*** Supplied records ***

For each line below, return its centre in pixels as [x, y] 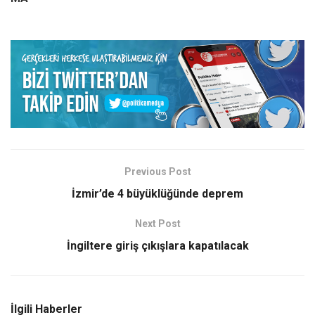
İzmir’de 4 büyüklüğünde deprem [157, 194]
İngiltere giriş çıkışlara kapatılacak [157, 246]
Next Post [157, 224]
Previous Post [157, 172]
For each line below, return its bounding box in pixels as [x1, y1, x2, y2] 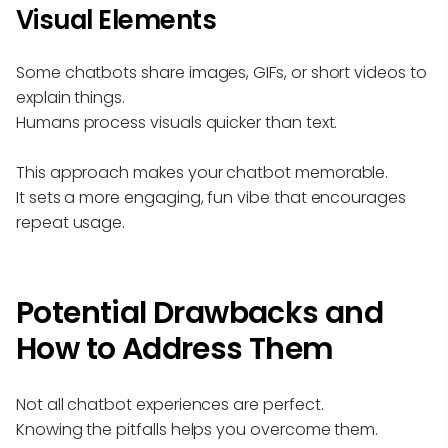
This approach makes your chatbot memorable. [16, 160, 389, 184]
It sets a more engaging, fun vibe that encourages [16, 185, 406, 209]
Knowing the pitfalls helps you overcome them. [16, 417, 379, 441]
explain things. [16, 85, 126, 109]
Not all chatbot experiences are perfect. [16, 392, 324, 416]
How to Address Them [16, 327, 334, 370]
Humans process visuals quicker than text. [16, 110, 338, 134]
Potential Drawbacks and [16, 291, 384, 334]
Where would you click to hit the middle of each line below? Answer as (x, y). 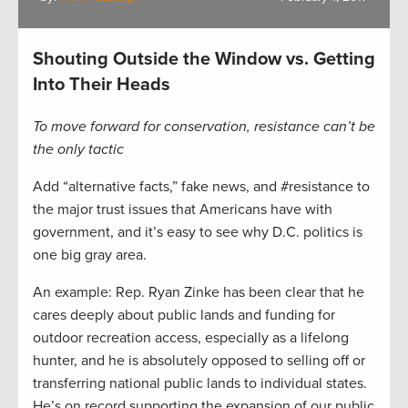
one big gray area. (90, 255)
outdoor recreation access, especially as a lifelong (191, 338)
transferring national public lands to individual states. (200, 384)
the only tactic (78, 150)
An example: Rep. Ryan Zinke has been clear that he (199, 293)
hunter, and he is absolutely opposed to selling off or (199, 361)
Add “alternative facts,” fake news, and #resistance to (201, 187)
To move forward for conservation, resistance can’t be (204, 127)
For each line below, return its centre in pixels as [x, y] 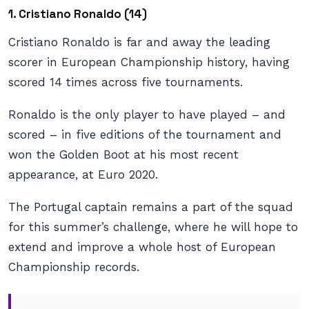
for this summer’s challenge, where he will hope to [153, 227]
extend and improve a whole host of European [142, 247]
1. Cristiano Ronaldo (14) [78, 14]
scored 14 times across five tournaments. [126, 82]
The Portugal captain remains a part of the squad [151, 207]
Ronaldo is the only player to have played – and [147, 114]
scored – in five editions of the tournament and [145, 134]
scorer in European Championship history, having [149, 62]
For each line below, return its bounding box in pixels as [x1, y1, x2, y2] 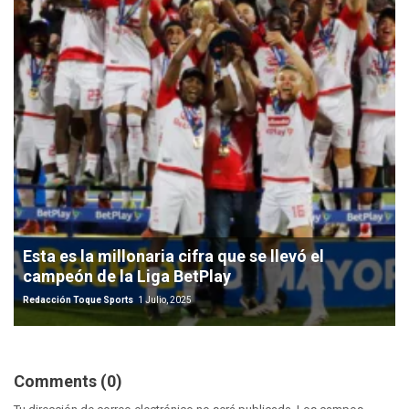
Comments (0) [14, 371, 122, 391]
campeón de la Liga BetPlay [23, 266, 231, 286]
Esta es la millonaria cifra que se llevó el [23, 246, 324, 266]
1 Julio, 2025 [138, 294, 192, 305]
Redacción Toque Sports [23, 294, 135, 305]
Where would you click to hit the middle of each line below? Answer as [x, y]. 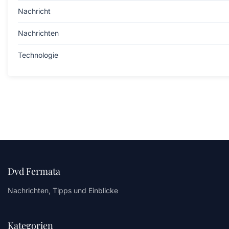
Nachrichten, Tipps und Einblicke [63, 190]
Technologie [38, 55]
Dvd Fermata [34, 171]
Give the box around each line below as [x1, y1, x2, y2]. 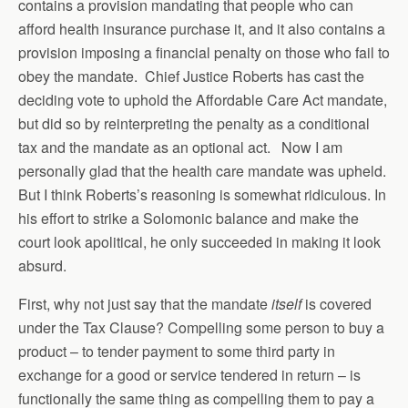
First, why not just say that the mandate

*** End of Supplied records ***

*Activity*
Output a verbatim copy of the lines from the line containing "campeón de la" through the end of the data, both included, without any images.

*Exercise result*
campeón de la Liga BetPlay [23, 266, 231, 286]
Esta es la millonaria cifra que se llevó el [23, 246, 324, 266]
1 Julio, 2025 [138, 294, 192, 305]
Redacción Toque Sports [23, 294, 135, 305]
Where would you click to hit the middle of each line below? Answer as [x, y]. 
Nachrichten, Tipps und Einblicke [63, 190]
Technologie [38, 55]
Dvd Fermata [34, 171]
Give the box around each line below as [x1, y1, x2, y2]. 
First, why not just say that the mandate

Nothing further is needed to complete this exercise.